Task item ▸
Reproduce the entries verbatim; no pictures.

Extracted records ▸
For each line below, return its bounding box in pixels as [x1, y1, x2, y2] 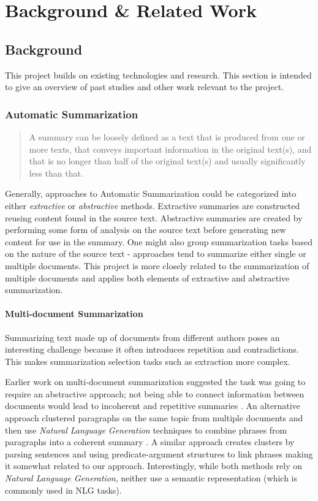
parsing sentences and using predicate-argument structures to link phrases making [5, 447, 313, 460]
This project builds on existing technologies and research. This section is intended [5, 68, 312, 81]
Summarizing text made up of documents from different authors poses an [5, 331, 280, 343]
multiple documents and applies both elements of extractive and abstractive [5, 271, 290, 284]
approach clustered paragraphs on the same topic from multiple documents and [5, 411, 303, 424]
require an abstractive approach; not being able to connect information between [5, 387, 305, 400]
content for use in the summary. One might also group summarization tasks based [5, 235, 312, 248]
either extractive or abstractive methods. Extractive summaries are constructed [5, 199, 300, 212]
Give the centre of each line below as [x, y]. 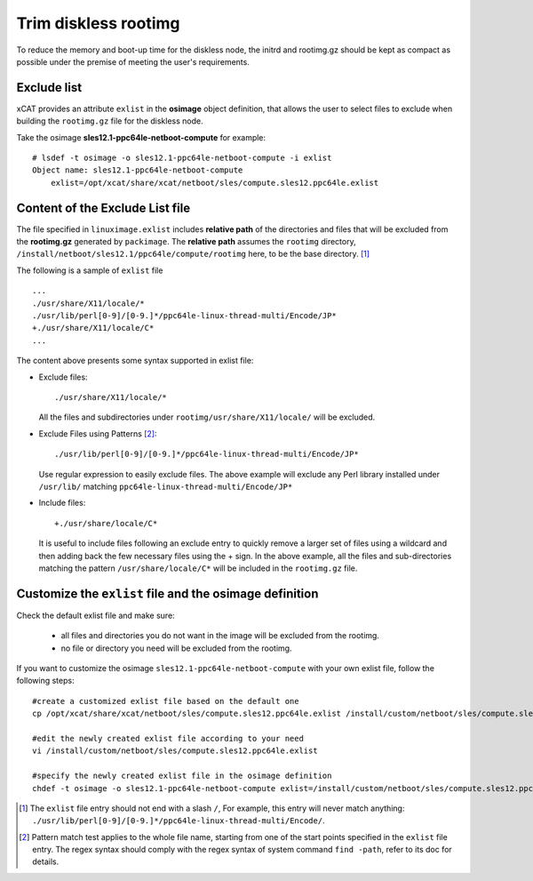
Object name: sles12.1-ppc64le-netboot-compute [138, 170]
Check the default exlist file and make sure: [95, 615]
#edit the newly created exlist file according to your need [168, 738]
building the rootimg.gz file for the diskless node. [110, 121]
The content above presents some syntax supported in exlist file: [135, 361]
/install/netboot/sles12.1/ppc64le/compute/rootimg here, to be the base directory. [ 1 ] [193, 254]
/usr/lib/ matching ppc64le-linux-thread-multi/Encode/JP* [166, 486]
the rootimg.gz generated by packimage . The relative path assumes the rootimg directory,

Answer box ▸
For each line below, return its bounding box in pixels as [x1, y1, x2, y2] 
parsing sentences and using predicate-argument structures to link phrases making [5, 447, 313, 460]
This project builds on existing technologies and research. This section is intended [5, 68, 312, 81]
Summarizing text made up of documents from different authors poses an [5, 331, 280, 343]
multiple documents and applies both elements of extractive and abstractive [5, 271, 290, 284]
approach clustered paragraphs on the same topic from multiple documents and [5, 411, 303, 424]
require an abstractive approach; not being able to connect information between [5, 387, 305, 400]
content for use in the summary. One might also group summarization tasks based [5, 235, 312, 248]
either extractive or abstractive methods. Extractive summaries are constructed [5, 199, 300, 212]
Give the centre of each line below as [x, y]. 
Object name: sles12.1-ppc64le-netboot-compute [138, 170]
Check the default exlist file and make sure: [95, 615]
#edit the newly created exlist file according to your need [168, 738]
building the rootimg.gz file for the diskless node. [110, 121]
The content above presents some syntax supported in exlist file: [135, 361]
/install/netboot/sles12.1/ppc64le/compute/rootimg here, to be the base directory. [ 1 ] [193, 254]
/usr/lib/ matching ppc64le-linux-thread-multi/Encode/JP* [166, 486]
the rootimg.gz generated by packimage . The relative path assumes the rootimg directory,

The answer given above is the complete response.